Anonymization and obfuscation are achieved by sacrificing the accuracy of the location. In contrast, the location information was protected by using encryption cryptographic methods. For example, Shu et al. [20] proposed an encryption scheme to protect the location privacy of both tasks and users. However, these methods only allow users with the key to obtain task data, which hinders data availability by credible but keyless users. Huang et al. [21] designed a comparable homomorphic encryption scheme based on Lagrange’s interpolation theorem, enabling ciphertext comparison between multiple users. Zheng et al. [22] introduced a confidence-aware truth discovery method, where users send encrypted sensory data to the cloud and requesters are responsible for decrypting the data. Xiong et al. [23] provided an additively homomorphic encryption scheme to effectively protect the confidentiality, substitution, and real-time nature of uploaded data. Paillier encryption is the most common encryption method for remote regions. Li et al. [24] proposed a privacy-preserving multisubset data aggregation scheme in a smart grid based on the Paillier cryptosystem. To protect users’ sensory data and avoid user participation in the iterative truth discovery procedure, Zhang et al. [25] proposed a privacy-preserving truth discovery scheme based on the Paillier encryption.

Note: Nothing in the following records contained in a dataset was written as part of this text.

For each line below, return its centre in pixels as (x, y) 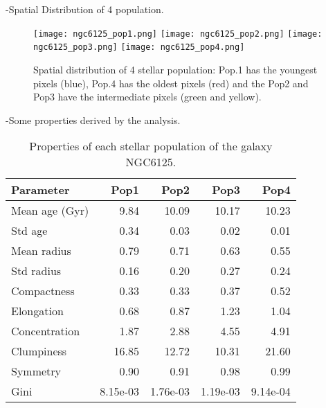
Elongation (37, 311)
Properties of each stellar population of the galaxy (151, 146)
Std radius (36, 271)
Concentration (46, 331)
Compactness (43, 291)
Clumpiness (39, 351)
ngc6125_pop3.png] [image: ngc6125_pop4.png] (139, 47)
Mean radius (41, 251)

Besides, the emerging edge computing paradigm is adopted by researchers to enhance the performance of MCS. Zhou et al. [26] proposed a novel context-aware MCS task allocation framework suitable for edge computing scenarios. In the cloud layer, a contextual has been used online for the learning algorithm to manage the participants’ reputations. In the edge layer, the task allocation strategy was optimized directly based on users’ real-time information. To ensure the user reputation for edge computing-assisted MCS, Ma et al. [27] proposed a novel reputation value updating method based on the deviations of the encrypted sensing data from the final aggregating result. Considering the characteristics of user-generated content and heterogeneity of resources, an intelligent framework has been designed by Yang et al. [28], which is based on “cloud-user-edge” cooperation, further reducing the end-to-end service delay and network traffic load. However, the privacy concern in edge computing-assisted MCS is still in its infancy. Huo et al. [29] designed a fog computing architecture and proposed a real-time streaming data aggregation framework with adaptive -event differential privacy. Experimental results showed that this method can relieve the overhead of servers, improve communication efficiency, and protect data privacy. Wu et al. [8] proposed a privacy-preserving task assignment framework for MCS, leveraging the powerful edge servers deployed between users and the platform to cluster and manage users according to user attributes.

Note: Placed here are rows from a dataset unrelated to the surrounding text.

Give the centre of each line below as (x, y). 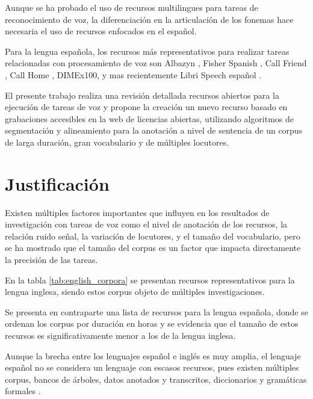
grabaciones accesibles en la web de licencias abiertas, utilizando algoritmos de (150, 118)
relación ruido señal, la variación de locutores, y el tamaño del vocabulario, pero (153, 236)
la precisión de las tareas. (51, 260)
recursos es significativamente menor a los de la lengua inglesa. (120, 335)
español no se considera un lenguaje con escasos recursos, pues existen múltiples (152, 367)
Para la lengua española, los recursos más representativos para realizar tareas (147, 51)
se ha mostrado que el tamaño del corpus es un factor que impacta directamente (153, 248)
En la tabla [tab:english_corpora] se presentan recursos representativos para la (150, 280)
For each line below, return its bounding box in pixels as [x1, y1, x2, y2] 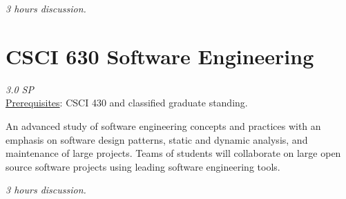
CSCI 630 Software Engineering [6, 41, 314, 70]
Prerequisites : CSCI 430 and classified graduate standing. [6, 95, 248, 110]
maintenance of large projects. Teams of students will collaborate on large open [6, 146, 341, 160]
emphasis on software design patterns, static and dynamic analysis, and [6, 132, 308, 146]
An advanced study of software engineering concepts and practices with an [6, 118, 321, 133]
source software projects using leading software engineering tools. [6, 159, 280, 173]
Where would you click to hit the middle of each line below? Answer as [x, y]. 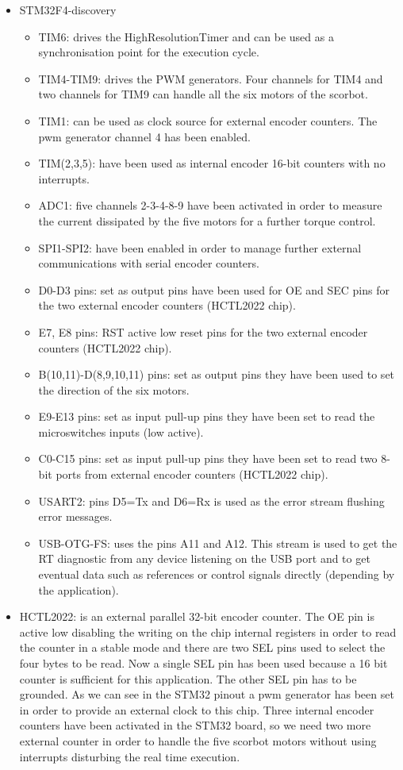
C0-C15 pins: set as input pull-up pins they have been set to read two [208, 458]
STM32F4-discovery [68, 10]
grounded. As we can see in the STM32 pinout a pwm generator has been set [207, 694]
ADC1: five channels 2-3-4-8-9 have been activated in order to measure [210, 205]
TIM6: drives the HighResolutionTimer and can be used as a [186, 36]
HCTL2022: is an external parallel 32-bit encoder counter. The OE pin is [197, 616]
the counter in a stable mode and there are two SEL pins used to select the [202, 647]
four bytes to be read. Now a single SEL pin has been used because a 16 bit [203, 663]

One line of the past literature [14, 17, 18], highly related to this study, investigates mobile crowdsensing that preserves workers’ privacy and data aggregation. These prior works invariably protect workers’ privacy in a centralized framework. In contrast, we construct a three-tier distributed framework, exploiting the advantageous processing capability of edge servers, which reduces the workload of the sensing platform. Furthermore, unlike this paper, the characteristics of regional differences have not been considered as much as this study in most of these works. That is, the state-of-the-art location privacy-preserving methods assume that the privacy-preserving requirements of users are constant, which cannot ensure satisfactory consequences for the protection of users’ privacy.

3. Problem Formulation

In this section, assumptions, the system model, and the threat model are given.

3.1. Assumptions

Considering actual application scenarios in the MCS, we make the following hypotheses for facilitating the proposed framework analysis.

Hypothesis 1. Users and attackers are absolutely rational, where the former will not recklessly expose location data and the latter will not launch attacks with no profits.

Hypothesis 2. Communication in the edge layer is secure and is not vulnerable to being attacked.

Hypothesis 3. The data quality of users is negatively correlated to the location (i.e., the closer to the task center, the better data quality), which meets the consensus of existing location-based privacy-preserving methods.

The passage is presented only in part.